*** SUPPLIED DATA

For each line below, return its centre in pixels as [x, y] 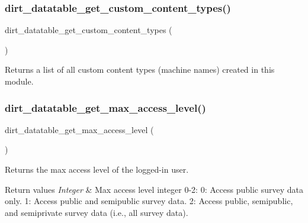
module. [19, 81]
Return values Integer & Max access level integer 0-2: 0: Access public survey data [154, 189]
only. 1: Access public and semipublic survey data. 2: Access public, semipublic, [149, 201]
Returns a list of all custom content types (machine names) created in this [140, 70]
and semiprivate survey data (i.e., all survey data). [97, 212]
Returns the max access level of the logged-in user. [97, 169]
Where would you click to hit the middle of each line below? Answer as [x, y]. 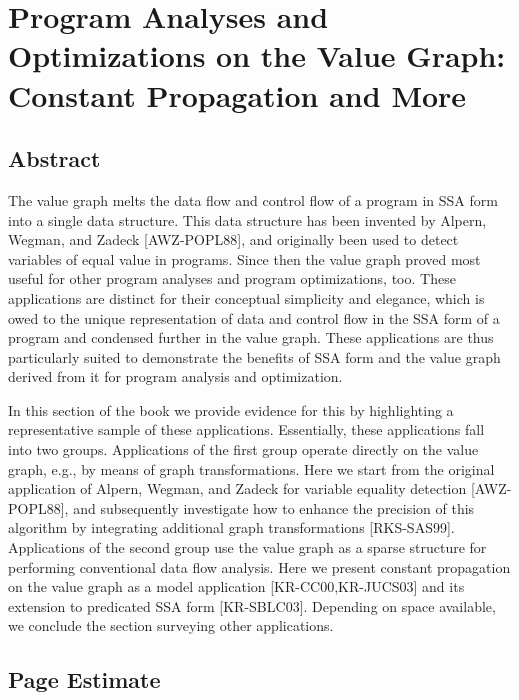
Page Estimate [84, 679]
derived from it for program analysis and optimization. [175, 376]
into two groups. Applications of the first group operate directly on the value [243, 449]
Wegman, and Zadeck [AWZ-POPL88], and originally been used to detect [233, 239]
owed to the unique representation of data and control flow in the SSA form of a [254, 317]
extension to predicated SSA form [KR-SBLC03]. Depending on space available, [252, 605]
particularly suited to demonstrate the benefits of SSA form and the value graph [254, 356]
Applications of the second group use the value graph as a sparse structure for [247, 547]
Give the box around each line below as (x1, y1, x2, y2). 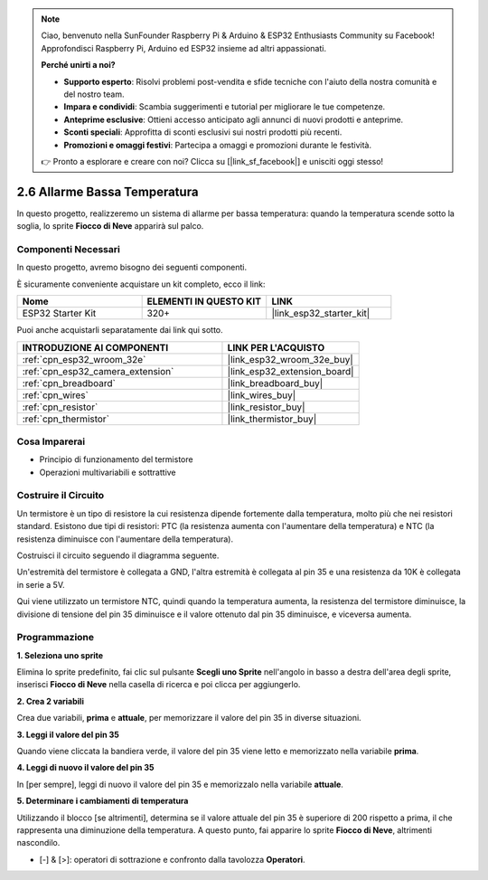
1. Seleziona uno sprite (16, 649, 104, 660)
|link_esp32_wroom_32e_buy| (227, 353, 354, 365)
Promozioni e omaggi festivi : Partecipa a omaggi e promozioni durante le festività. (63, 139, 372, 150)
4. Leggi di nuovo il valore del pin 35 (16, 762, 155, 773)
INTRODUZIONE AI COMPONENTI (22, 341, 169, 354)
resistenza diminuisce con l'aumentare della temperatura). (16, 534, 234, 544)
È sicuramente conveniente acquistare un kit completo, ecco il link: (16, 279, 266, 289)
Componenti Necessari (16, 242, 121, 255)
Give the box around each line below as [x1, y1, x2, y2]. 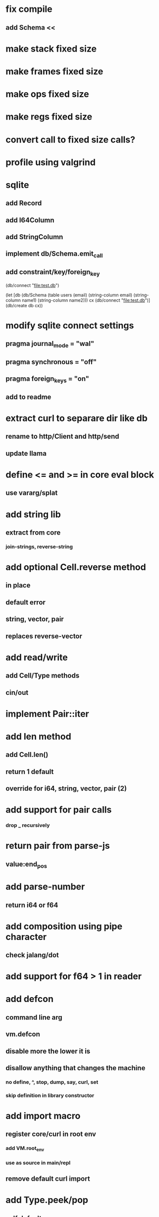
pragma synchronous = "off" [5, 357, 97, 366]
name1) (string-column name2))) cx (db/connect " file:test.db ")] [22, 297, 151, 303]
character [5, 931, 47, 943]
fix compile [5, 3, 53, 15]
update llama [5, 449, 47, 458]
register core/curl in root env [5, 1130, 96, 1139]
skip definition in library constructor [5, 1092, 95, 1099]
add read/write [5, 652, 68, 663]
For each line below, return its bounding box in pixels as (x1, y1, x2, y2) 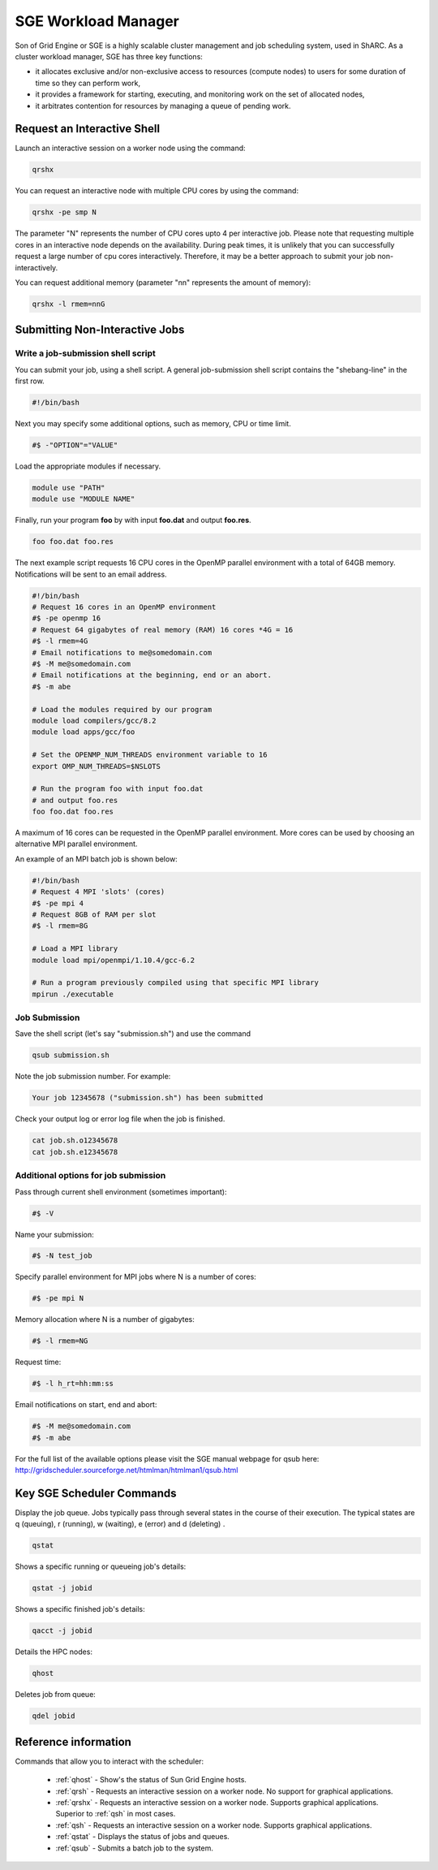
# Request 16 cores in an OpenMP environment (32, 602, 217, 612)
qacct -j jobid (32, 1626, 92, 1635)
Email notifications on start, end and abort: (15, 1400, 157, 1410)
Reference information (15, 1734, 131, 1749)
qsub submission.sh (32, 1051, 109, 1060)
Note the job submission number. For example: (15, 1072, 171, 1082)
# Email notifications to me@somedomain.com (32, 648, 213, 657)
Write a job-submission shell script (15, 348, 156, 359)
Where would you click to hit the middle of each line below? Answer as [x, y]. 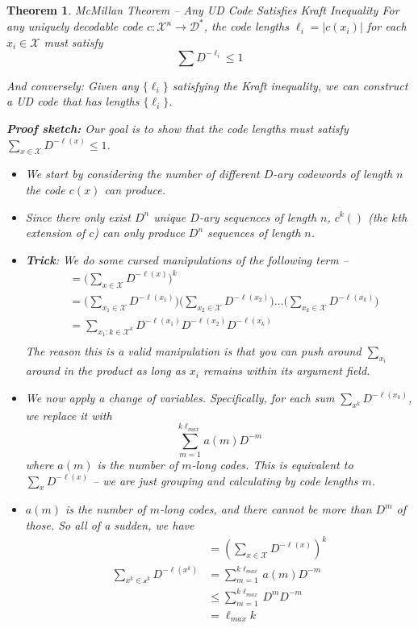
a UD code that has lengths [73, 101]
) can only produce [139, 233]
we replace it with [69, 415]
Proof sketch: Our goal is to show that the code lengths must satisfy [178, 128]
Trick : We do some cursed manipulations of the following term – [187, 259]
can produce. [135, 189]
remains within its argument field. [286, 370]
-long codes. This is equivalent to [272, 464]
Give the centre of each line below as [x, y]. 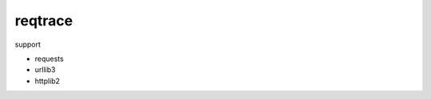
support [28, 44]
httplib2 [47, 81]
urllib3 [45, 70]
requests [49, 59]
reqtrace [44, 21]
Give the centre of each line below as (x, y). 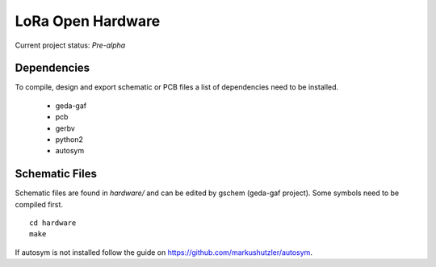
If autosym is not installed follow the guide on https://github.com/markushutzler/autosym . (163, 252)
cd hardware (53, 223)
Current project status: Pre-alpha (70, 45)
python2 (69, 140)
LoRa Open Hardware (88, 21)
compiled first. (39, 204)
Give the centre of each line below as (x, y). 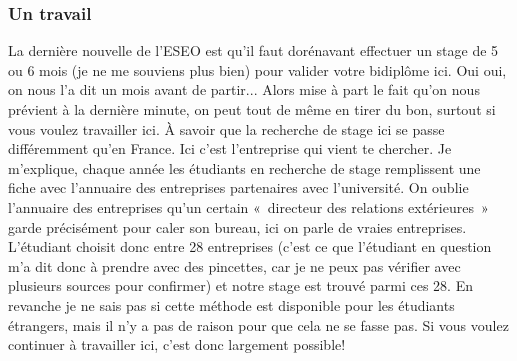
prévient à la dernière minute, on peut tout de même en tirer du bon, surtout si (252, 109)
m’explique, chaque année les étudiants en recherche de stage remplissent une (244, 167)
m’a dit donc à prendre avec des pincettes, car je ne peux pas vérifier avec (234, 265)
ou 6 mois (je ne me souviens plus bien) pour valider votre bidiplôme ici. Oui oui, (257, 69)
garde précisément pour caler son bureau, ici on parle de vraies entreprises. (237, 226)
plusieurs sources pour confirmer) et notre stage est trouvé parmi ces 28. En (240, 285)
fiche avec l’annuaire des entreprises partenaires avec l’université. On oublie (238, 187)
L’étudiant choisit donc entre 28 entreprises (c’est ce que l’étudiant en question (250, 246)
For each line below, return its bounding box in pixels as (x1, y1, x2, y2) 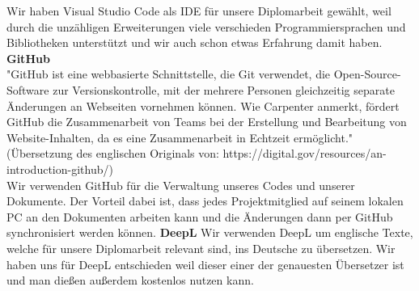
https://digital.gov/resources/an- (222, 145, 387, 162)
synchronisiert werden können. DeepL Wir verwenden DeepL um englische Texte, (6, 224, 413, 241)
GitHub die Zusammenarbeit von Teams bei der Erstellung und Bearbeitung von (6, 113, 407, 130)
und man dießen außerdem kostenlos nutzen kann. (6, 272, 254, 289)
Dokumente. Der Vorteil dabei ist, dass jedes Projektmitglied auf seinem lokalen (6, 192, 404, 209)
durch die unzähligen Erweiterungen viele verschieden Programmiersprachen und (6, 18, 406, 35)
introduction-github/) (6, 160, 113, 177)
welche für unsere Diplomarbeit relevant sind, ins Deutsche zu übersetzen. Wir (6, 239, 396, 256)
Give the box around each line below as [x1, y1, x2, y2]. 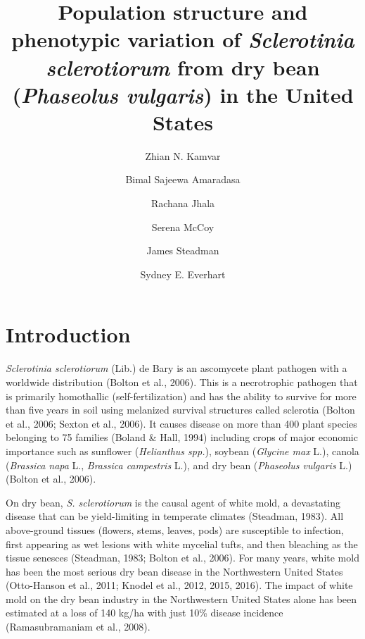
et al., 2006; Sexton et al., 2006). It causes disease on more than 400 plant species [6, 416, 357, 430]
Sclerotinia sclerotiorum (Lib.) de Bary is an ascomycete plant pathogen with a [6, 361, 347, 376]
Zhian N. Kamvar [145, 148, 221, 163]
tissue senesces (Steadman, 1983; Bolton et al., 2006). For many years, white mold [6, 550, 359, 565]
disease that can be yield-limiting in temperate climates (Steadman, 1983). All [6, 509, 344, 523]
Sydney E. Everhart [140, 266, 226, 281]
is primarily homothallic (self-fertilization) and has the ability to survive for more [6, 388, 357, 403]
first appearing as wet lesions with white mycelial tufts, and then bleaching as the [6, 536, 358, 551]
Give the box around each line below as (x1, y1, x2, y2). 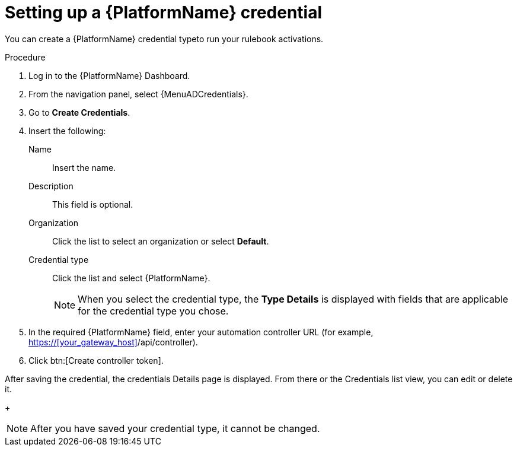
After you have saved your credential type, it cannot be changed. (30, 422, 320, 434)
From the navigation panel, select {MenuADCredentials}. (28, 88, 248, 99)
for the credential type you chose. (78, 304, 229, 317)
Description (28, 180, 74, 191)
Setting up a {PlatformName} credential (5, 2, 323, 23)
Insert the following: (28, 125, 106, 136)
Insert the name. (52, 162, 116, 173)
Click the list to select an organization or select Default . (52, 236, 269, 246)
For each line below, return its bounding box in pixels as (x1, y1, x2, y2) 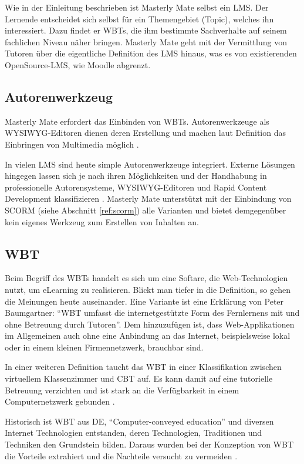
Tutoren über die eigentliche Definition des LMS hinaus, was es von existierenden (5, 47, 297, 59)
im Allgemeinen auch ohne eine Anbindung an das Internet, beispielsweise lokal (5, 329, 291, 342)
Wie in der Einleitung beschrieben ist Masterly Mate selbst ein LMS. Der (5, 1, 269, 13)
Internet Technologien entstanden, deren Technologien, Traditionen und (5, 426, 262, 439)
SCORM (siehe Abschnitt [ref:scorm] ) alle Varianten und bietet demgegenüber (5, 203, 286, 216)
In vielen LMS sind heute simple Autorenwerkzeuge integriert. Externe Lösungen (5, 158, 295, 170)
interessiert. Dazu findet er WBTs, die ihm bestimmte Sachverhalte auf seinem (5, 24, 287, 36)
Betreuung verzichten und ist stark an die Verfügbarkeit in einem (5, 383, 239, 396)
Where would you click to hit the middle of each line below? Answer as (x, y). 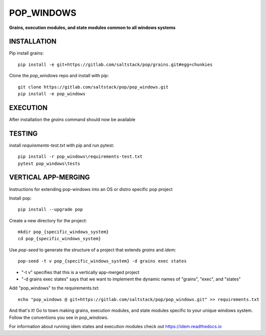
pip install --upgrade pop (50, 210)
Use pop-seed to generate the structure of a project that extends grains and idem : (93, 250)
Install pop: (20, 198)
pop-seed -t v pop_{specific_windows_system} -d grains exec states (102, 261)
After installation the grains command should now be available (72, 119)
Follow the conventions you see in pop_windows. (59, 317)
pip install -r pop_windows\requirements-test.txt (80, 157)
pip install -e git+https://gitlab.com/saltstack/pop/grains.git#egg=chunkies (115, 64)
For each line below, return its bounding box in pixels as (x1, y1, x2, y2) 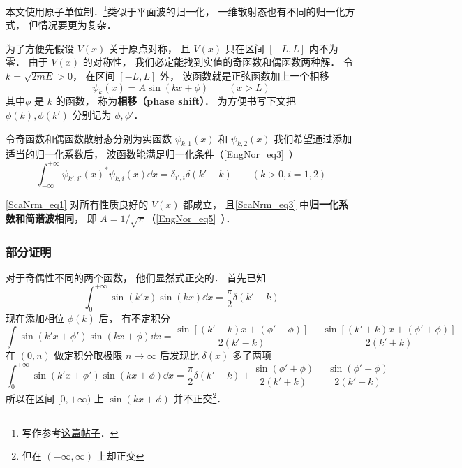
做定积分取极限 (54, 348, 123, 363)
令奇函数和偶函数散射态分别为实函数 (6, 131, 172, 145)
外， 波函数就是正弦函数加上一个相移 (159, 68, 329, 83)
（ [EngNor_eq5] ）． (146, 210, 236, 225)
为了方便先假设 (6, 41, 74, 55)
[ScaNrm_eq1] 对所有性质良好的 (6, 197, 149, 212)
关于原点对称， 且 (108, 41, 191, 55)
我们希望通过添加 (274, 131, 352, 145)
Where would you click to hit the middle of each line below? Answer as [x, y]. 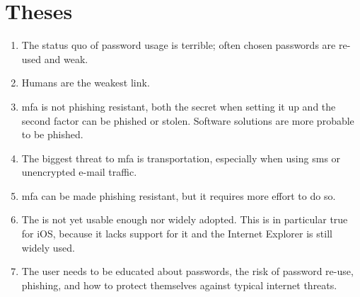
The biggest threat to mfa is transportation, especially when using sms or [181, 158]
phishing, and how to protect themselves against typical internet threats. [179, 285]
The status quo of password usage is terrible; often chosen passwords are [179, 45]
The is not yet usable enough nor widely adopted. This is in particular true [185, 219]
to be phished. [52, 134]
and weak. [66, 58]
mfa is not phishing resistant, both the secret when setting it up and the [179, 106]
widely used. [48, 247]
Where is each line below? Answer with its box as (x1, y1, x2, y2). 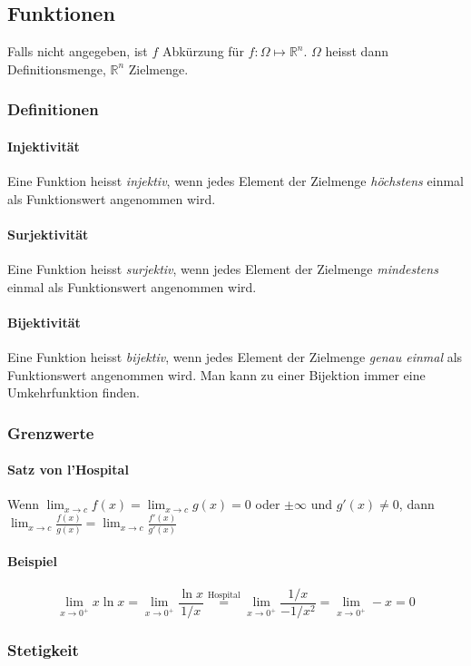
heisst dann (325, 42, 388, 61)
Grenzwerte (7, 421, 94, 444)
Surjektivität (7, 224, 89, 243)
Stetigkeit (7, 638, 79, 661)
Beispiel (7, 552, 57, 571)
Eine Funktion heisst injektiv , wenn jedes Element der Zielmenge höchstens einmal (7, 171, 464, 191)
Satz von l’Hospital (7, 460, 129, 479)
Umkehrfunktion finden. (7, 383, 140, 402)
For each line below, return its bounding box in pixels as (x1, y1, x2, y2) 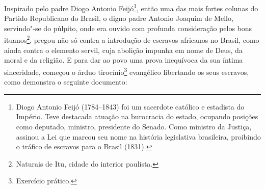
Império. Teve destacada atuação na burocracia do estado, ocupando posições (16, 111, 258, 122)
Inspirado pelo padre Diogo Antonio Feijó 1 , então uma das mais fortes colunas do (4, 2, 258, 13)
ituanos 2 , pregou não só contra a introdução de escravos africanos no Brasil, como (4, 33, 259, 45)
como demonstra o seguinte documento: (4, 76, 127, 87)
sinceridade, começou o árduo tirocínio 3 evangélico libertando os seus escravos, (4, 65, 249, 77)
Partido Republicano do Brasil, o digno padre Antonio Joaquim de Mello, (4, 13, 233, 23)
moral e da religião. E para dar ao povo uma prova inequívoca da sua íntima (4, 55, 243, 65)
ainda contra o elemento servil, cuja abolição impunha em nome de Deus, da (4, 44, 243, 55)
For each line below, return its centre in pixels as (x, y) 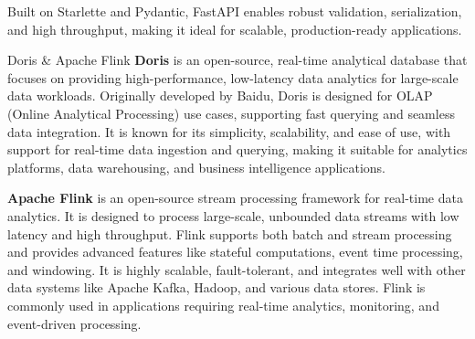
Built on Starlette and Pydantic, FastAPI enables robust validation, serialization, (235, 11)
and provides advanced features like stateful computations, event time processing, (235, 252)
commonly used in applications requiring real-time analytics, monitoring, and (223, 305)
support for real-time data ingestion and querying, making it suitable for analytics (237, 149)
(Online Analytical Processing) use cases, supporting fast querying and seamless (231, 113)
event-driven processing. (74, 323)
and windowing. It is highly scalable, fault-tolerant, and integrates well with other (237, 269)
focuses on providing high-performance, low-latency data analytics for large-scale (233, 77)
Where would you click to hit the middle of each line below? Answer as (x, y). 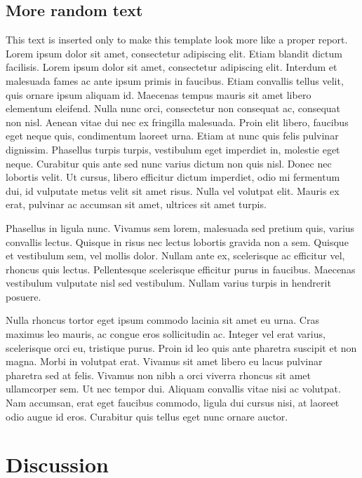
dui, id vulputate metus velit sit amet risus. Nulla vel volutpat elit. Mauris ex (173, 190)
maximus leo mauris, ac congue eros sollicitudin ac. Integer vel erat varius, (166, 334)
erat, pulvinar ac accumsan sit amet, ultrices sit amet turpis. (136, 204)
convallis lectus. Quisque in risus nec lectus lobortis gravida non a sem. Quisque (177, 241)
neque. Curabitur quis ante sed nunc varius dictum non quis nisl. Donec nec (169, 163)
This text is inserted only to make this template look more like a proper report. (177, 40)
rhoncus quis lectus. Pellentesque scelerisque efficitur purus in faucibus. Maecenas (181, 269)
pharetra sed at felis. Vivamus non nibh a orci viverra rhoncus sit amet (159, 375)
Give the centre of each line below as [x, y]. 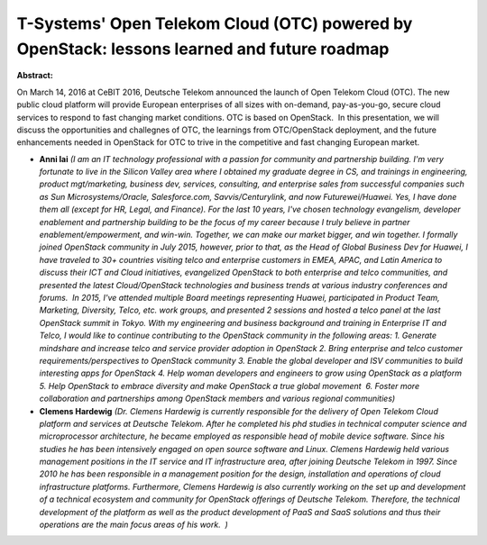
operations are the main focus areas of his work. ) [134, 525]
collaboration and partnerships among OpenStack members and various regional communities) [217, 399]
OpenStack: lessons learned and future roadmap [203, 49]
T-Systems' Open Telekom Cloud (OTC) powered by [215, 23]
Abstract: [35, 76]
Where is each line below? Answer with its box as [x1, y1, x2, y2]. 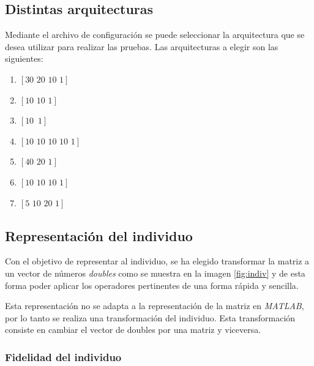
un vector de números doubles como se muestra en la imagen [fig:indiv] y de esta [5, 266, 305, 279]
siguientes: [5, 52, 43, 65]
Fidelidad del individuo [5, 349, 122, 364]
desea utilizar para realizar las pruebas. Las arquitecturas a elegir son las [5, 40, 278, 53]
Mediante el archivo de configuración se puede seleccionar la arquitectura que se [5, 28, 305, 41]
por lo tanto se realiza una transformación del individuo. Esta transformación [5, 311, 296, 324]
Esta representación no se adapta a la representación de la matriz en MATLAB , [5, 299, 304, 312]
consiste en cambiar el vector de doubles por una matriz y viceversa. [5, 323, 261, 336]
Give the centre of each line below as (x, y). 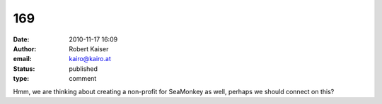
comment (83, 79)
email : (22, 59)
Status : (24, 69)
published (83, 69)
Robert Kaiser (89, 48)
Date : (21, 39)
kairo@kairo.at (90, 59)
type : (21, 79)
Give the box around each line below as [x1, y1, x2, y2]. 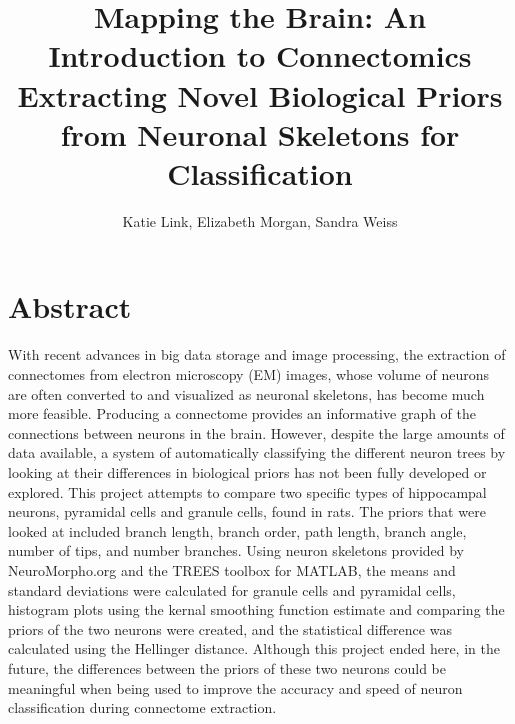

******

### WORK INSTRUCTIONS:
Using the data above, copy exactly the lines from the one containing "Description (28, 180, 74, 191)" to the one containing "pip install --upgrade pop (50, 210)", inclusive. Exclude the pictures.

### SOLUTION:
Description (28, 180, 74, 191)
Setting up a {PlatformName} credential (5, 2, 323, 23)
Insert the following: (28, 125, 106, 136)
Insert the name. (52, 162, 116, 173)
Click the list to select an organization or select Default . (52, 236, 269, 246)
For each line below, return its bounding box in pixels as (x1, y1, x2, y2) 
Tutoren über die eigentliche Definition des LMS hinaus, was es von existierenden (5, 47, 297, 59)
im Allgemeinen auch ohne eine Anbindung an das Internet, beispielsweise lokal (5, 329, 291, 342)
Wie in der Einleitung beschrieben ist Masterly Mate selbst ein LMS. Der (5, 1, 269, 13)
Internet Technologien entstanden, deren Technologien, Traditionen und (5, 426, 262, 439)
SCORM (siehe Abschnitt [ref:scorm] ) alle Varianten und bietet demgegenüber (5, 203, 286, 216)
In vielen LMS sind heute simple Autorenwerkzeuge integriert. Externe Lösungen (5, 158, 295, 170)
interessiert. Dazu findet er WBTs, die ihm bestimmte Sachverhalte auf seinem (5, 24, 287, 36)
Betreuung verzichten und ist stark an die Verfügbarkeit in einem (5, 383, 239, 396)
Where would you click to hit the middle of each line below? Answer as (x, y). 
pip install --upgrade pop (50, 210)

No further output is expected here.